Assigned task: Lines below that hold the word "data" must be copied in full.

= = = = =

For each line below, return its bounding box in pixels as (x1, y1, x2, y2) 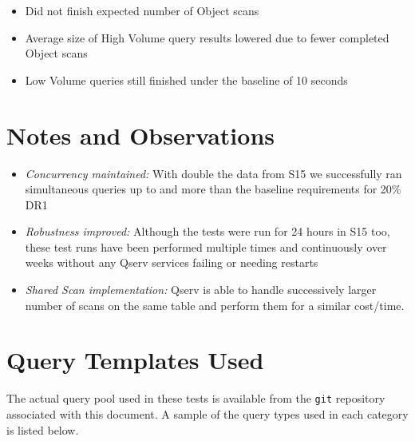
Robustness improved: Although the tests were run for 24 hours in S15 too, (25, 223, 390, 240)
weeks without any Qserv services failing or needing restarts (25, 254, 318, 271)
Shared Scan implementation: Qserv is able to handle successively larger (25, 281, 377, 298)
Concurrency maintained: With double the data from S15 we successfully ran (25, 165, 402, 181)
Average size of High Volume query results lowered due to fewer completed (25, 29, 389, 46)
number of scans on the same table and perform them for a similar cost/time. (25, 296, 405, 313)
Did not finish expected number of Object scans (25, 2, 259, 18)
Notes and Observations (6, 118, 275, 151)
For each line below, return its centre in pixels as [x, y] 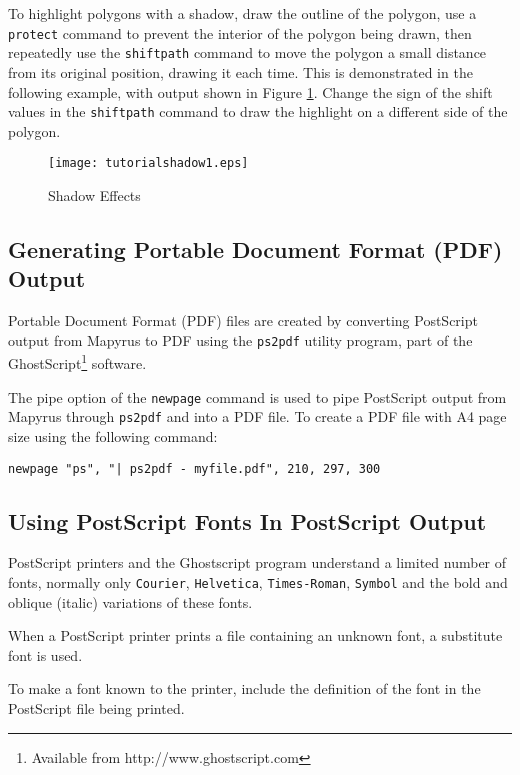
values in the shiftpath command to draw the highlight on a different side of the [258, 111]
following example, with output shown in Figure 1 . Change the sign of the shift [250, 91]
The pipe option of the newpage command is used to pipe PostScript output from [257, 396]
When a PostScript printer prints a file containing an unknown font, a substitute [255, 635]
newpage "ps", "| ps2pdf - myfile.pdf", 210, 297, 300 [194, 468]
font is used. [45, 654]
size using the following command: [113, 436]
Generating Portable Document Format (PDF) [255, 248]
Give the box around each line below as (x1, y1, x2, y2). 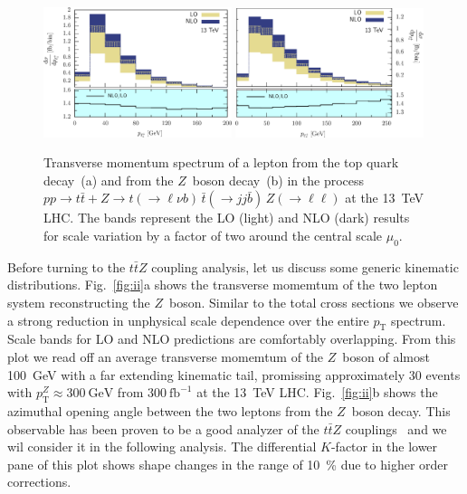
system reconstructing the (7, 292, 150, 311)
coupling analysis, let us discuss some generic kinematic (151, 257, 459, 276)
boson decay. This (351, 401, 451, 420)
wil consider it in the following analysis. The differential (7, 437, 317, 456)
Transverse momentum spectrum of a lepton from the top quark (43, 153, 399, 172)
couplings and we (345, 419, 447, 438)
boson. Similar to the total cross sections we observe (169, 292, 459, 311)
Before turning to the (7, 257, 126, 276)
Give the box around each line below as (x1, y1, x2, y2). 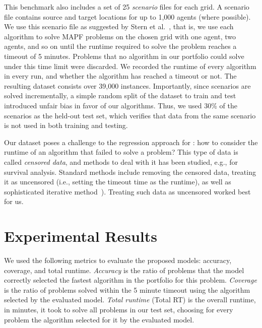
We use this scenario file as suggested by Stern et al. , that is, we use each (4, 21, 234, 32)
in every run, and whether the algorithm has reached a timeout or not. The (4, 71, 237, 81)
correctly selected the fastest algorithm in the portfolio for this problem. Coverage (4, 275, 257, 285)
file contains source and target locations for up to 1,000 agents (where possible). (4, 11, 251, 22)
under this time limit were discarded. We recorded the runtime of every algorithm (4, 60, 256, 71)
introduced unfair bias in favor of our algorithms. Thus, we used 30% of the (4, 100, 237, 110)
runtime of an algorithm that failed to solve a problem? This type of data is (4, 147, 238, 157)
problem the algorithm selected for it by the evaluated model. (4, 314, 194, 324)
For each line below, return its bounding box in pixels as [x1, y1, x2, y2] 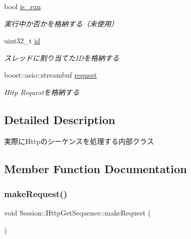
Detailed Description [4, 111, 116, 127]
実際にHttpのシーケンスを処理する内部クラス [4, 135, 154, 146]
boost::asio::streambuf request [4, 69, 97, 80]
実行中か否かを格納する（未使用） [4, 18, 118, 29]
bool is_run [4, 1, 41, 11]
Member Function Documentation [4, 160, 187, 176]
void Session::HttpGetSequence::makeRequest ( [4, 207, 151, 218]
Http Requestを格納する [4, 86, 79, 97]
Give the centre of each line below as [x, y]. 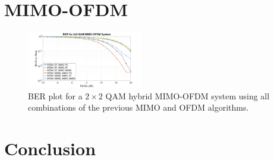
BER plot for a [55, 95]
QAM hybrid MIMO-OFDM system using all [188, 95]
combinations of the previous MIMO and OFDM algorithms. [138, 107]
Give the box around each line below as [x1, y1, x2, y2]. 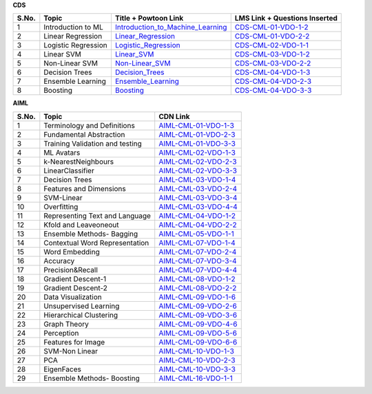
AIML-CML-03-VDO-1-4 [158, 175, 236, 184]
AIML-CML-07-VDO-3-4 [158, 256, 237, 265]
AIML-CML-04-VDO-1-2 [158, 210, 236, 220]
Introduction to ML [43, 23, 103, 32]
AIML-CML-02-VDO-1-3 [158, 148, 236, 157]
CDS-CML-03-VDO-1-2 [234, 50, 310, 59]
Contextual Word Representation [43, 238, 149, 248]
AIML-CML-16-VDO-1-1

= = = = =

Solution below:
Concurrency maintained: With double the data from S15 we successfully ran (25, 165, 402, 181)
runtime of an algorithm that failed to solve a problem? This type of data is (4, 147, 238, 157)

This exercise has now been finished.